● **About this task**:
Without the pictures, reproduce the records that follow exactly.

Stored items
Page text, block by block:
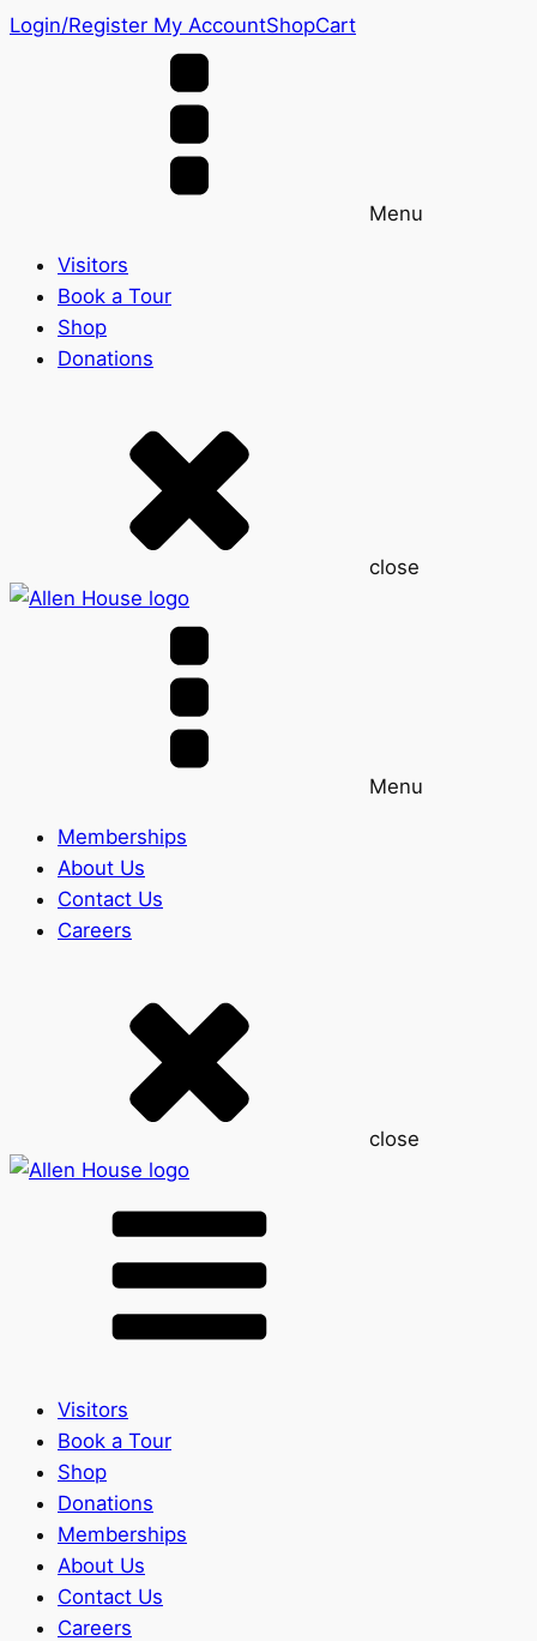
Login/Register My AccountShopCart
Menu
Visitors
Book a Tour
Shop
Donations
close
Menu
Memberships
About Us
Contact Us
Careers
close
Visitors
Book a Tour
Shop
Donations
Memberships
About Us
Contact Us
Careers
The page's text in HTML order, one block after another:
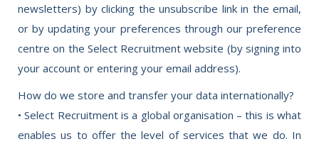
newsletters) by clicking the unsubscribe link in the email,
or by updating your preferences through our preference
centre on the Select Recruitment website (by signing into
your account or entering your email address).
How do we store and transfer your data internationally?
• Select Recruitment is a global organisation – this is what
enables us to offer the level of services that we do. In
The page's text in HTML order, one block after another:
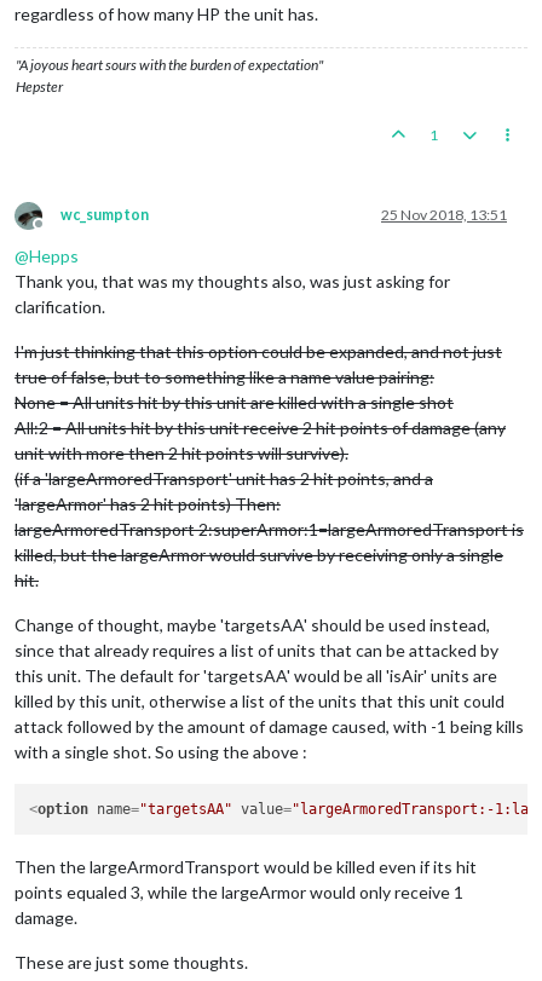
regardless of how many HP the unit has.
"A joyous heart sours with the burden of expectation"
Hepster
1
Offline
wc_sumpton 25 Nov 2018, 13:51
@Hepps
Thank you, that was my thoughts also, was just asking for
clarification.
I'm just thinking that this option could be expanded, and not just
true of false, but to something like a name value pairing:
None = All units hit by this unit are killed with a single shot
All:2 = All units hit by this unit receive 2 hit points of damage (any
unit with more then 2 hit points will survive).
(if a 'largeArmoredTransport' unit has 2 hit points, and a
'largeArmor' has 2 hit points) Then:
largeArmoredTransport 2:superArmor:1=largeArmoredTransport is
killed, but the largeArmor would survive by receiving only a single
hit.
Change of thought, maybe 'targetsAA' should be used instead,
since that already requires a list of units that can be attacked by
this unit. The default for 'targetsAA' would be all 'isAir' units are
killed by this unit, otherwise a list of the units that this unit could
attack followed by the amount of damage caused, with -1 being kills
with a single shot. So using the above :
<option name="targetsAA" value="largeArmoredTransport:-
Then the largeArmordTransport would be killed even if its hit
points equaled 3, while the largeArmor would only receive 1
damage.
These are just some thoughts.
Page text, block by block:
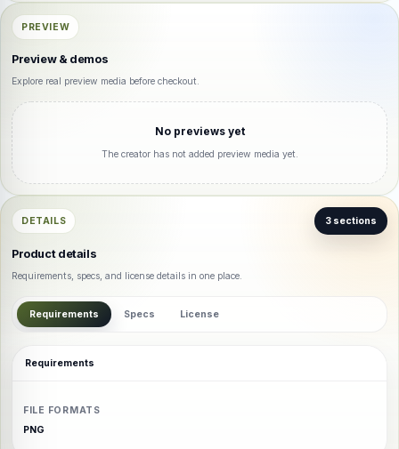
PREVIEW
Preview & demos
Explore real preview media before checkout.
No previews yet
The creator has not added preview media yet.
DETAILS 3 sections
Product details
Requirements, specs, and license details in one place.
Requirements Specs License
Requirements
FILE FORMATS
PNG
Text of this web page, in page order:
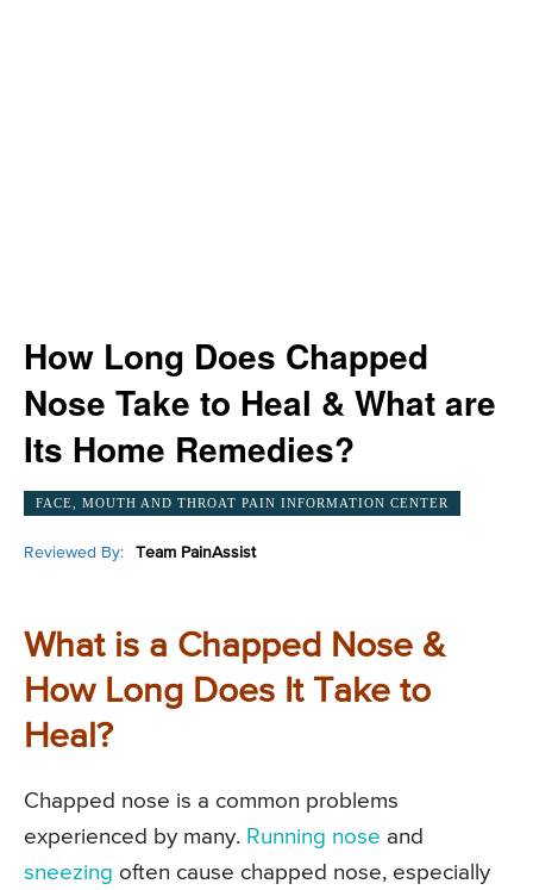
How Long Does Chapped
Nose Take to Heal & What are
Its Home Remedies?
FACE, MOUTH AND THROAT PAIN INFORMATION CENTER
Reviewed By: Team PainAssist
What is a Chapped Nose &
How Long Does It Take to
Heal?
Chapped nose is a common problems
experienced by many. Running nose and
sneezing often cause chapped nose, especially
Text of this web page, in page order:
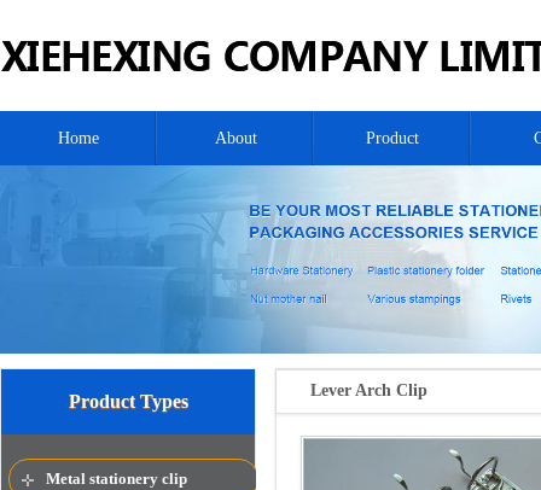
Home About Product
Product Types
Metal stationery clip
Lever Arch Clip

● **Response area**:
Page text, block by block:
Login/Register My AccountShopCart
Menu
Visitors
Book a Tour
Shop
Donations
close
Menu
Memberships
About Us
Contact Us
Careers
close
Visitors
Book a Tour
Shop
Donations
Memberships
About Us
Contact Us
Careers
The page's text in HTML order, one block after another:
newsletters) by clicking the unsubscribe link in the email,
or by updating your preferences through our preference
centre on the Select Recruitment website (by signing into
your account or entering your email address).
How do we store and transfer your data internationally?
• Select Recruitment is a global organisation – this is what
enables us to offer the level of services that we do. In
The page's text in HTML order, one block after another:
regardless of how many HP the unit has.
"A joyous heart sours with the burden of expectation"
Hepster
1
Offline
wc_sumpton 25 Nov 2018, 13:51
@Hepps
Thank you, that was my thoughts also, was just asking for
clarification.
I'm just thinking that this option could be expanded, and not just
true of false, but to something like a name value pairing:
None = All units hit by this unit are killed with a single shot
All:2 = All units hit by this unit receive 2 hit points of damage (any
unit with more then 2 hit points will survive).
(if a 'largeArmoredTransport' unit has 2 hit points, and a
'largeArmor' has 2 hit points) Then:
largeArmoredTransport 2:superArmor:1=largeArmoredTransport is
killed, but the largeArmor would survive by receiving only a single
hit.
Change of thought, maybe 'targetsAA' should be used instead,
since that already requires a list of units that can be attacked by
this unit. The default for 'targetsAA' would be all 'isAir' units are
killed by this unit, otherwise a list of the units that this unit could
attack followed by the amount of damage caused, with -1 being kills
with a single shot. So using the above :
<option name="targetsAA" value="largeArmoredTransport:-
Then the largeArmordTransport would be killed even if its hit
points equaled 3, while the largeArmor would only receive 1
damage.
These are just some thoughts.
Page text, block by block:
PREVIEW
Preview & demos
Explore real preview media before checkout.
No previews yet
The creator has not added preview media yet.
DETAILS 3 sections
Product details
Requirements, specs, and license details in one place.
Requirements Specs License
Requirements
FILE FORMATS
PNG
Text of this web page, in page order:
How Long Does Chapped
Nose Take to Heal & What are
Its Home Remedies?
FACE, MOUTH AND THROAT PAIN INFORMATION CENTER
Reviewed By: Team PainAssist
What is a Chapped Nose &
How Long Does It Take to
Heal?
Chapped nose is a common problems
experienced by many. Running nose and
sneezing often cause chapped nose, especially
Text of this web page, in page order:
Home About Product
Product Types
Metal stationery clip
Lever Arch Clip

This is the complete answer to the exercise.